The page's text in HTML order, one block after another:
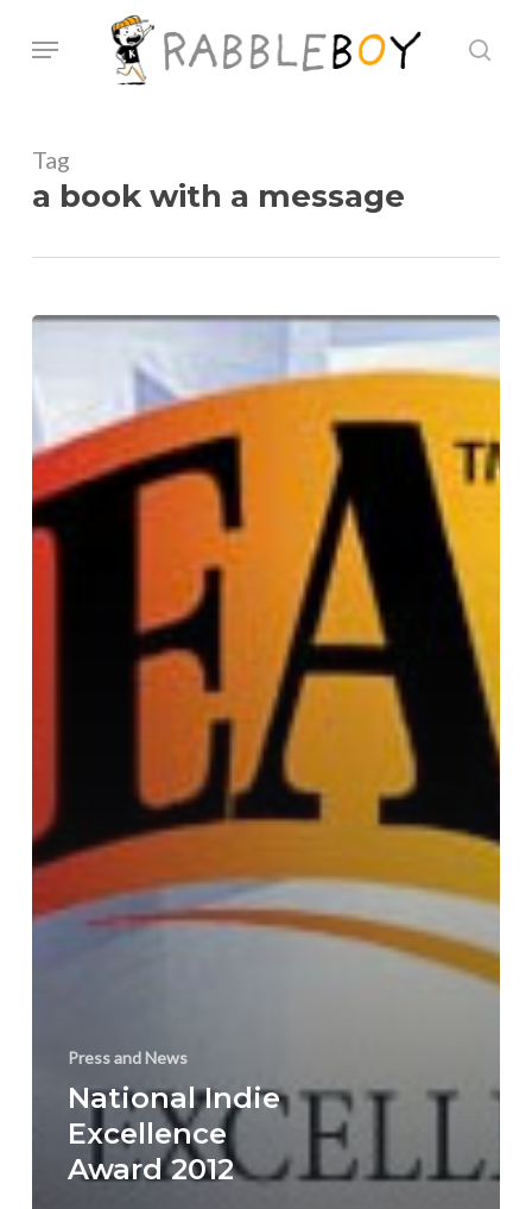
Menu
Tag
a book with a message
Excellence
Award
2012
Press and News
National Indie
Excellence
Award 2012
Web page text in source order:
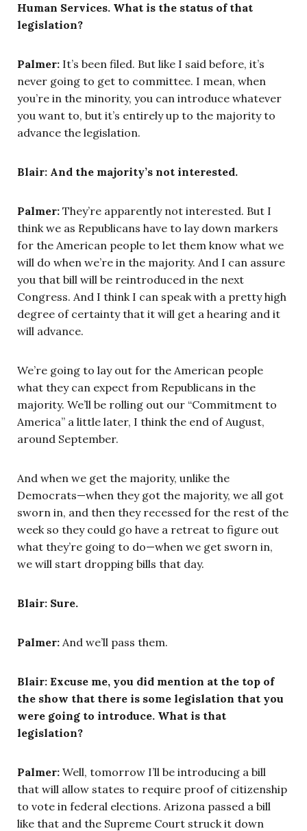
Human Services. What is the status of that
legislation?
Palmer: It’s been filed. But like I said before, it’s
never going to get to committee. I mean, when
you’re in the minority, you can introduce whatever
you want to, but it’s entirely up to the majority to
advance the legislation.
Blair: And the majority’s not interested.
Palmer: They’re apparently not interested. But I
think we as Republicans have to lay down markers
for the American people to let them know what we
will do when we’re in the majority. And I can assure
you that bill will be reintroduced in the next
Congress. And I think I can speak with a pretty high
degree of certainty that it will get a hearing and it
will advance.
We’re going to lay out for the American people
what they can expect from Republicans in the
majority. We’ll be rolling out our “Commitment to
America” a little later, I think the end of August,
around September.
And when we get the majority, unlike the
Democrats—when they got the majority, we all got
sworn in, and then they recessed for the rest of the
week so they could go have a retreat to figure out
what they’re going to do—when we get sworn in,
we will start dropping bills that day.
Blair: Sure.
Palmer: And we’ll pass them.
Blair: Excuse me, you did mention at the top of
the show that there is some legislation that you
were going to introduce. What is that
legislation?
Palmer: Well, tomorrow I’ll be introducing a bill
that will allow states to require proof of citizenship
to vote in federal elections. Arizona passed a bill
like that and the Supreme Court struck it down
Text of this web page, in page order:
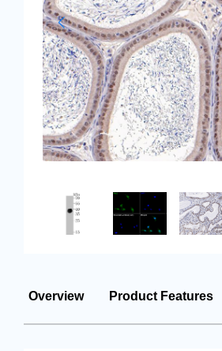
Overview Product Features
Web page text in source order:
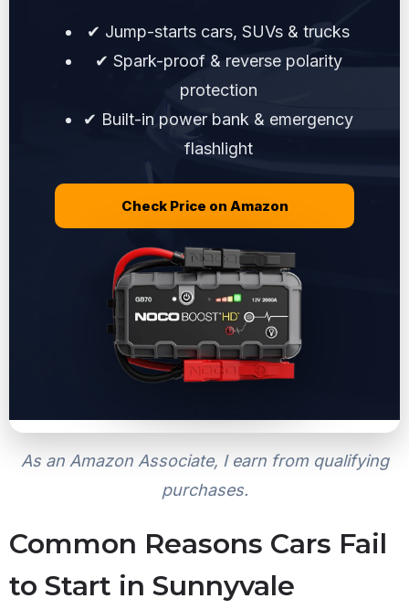
✔ Jump-starts cars, SUVs & trucks
✔ Spark-proof & reverse polarity
protection
✔ Built-in power bank & emergency
flashlight
Check Price on Amazon
As an Amazon Associate, I earn from qualifying
purchases.
Common Reasons Cars Fail
to Start in Sunnyvale
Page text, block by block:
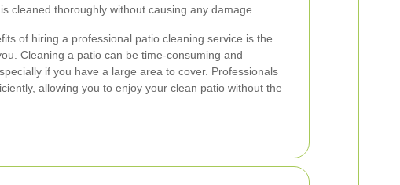
cleaned thoroughly without causing any damage.
of hiring a professional patio cleaning service is the
Cleaning a patio can be time-consuming and
if you have a large area to cover. Professionals
allowing you to enjoy your clean patio without the
※ ※ ※
WHAT NEEDS TO BE DONE ->
Except for the pictures, return every line of the material exactly.

WRITTEN ANSWER ->
The page's text in HTML order, one block after another:
Menu
Tag
a book with a message
Excellence
Award
2012
Press and News
National Indie
Excellence
Award 2012
Web page text in source order:
Human Services. What is the status of that
legislation?
Palmer: It’s been filed. But like I said before, it’s
never going to get to committee. I mean, when
you’re in the minority, you can introduce whatever
you want to, but it’s entirely up to the majority to
advance the legislation.
Blair: And the majority’s not interested.
Palmer: They’re apparently not interested. But I
think we as Republicans have to lay down markers
for the American people to let them know what we
will do when we’re in the majority. And I can assure
you that bill will be reintroduced in the next
Congress. And I think I can speak with a pretty high
degree of certainty that it will get a hearing and it
will advance.
We’re going to lay out for the American people
what they can expect from Republicans in the
majority. We’ll be rolling out our “Commitment to
America” a little later, I think the end of August,
around September.
And when we get the majority, unlike the
Democrats—when they got the majority, we all got
sworn in, and then they recessed for the rest of the
week so they could go have a retreat to figure out
what they’re going to do—when we get sworn in,
we will start dropping bills that day.
Blair: Sure.
Palmer: And we’ll pass them.
Blair: Excuse me, you did mention at the top of
the show that there is some legislation that you
were going to introduce. What is that
legislation?
Palmer: Well, tomorrow I’ll be introducing a bill
that will allow states to require proof of citizenship
to vote in federal elections. Arizona passed a bill
like that and the Supreme Court struck it down
Text of this web page, in page order:
Overview Product Features
Web page text in source order:
✔ Jump-starts cars, SUVs & trucks
✔ Spark-proof & reverse polarity
protection
✔ Built-in power bank & emergency
flashlight
Check Price on Amazon
As an Amazon Associate, I earn from qualifying
purchases.
Common Reasons Cars Fail
to Start in Sunnyvale
Page text, block by block:
cleaned thoroughly without causing any damage.
of hiring a professional patio cleaning service is the
Cleaning a patio can be time-consuming and
if you have a large area to cover. Professionals
allowing you to enjoy your clean patio without the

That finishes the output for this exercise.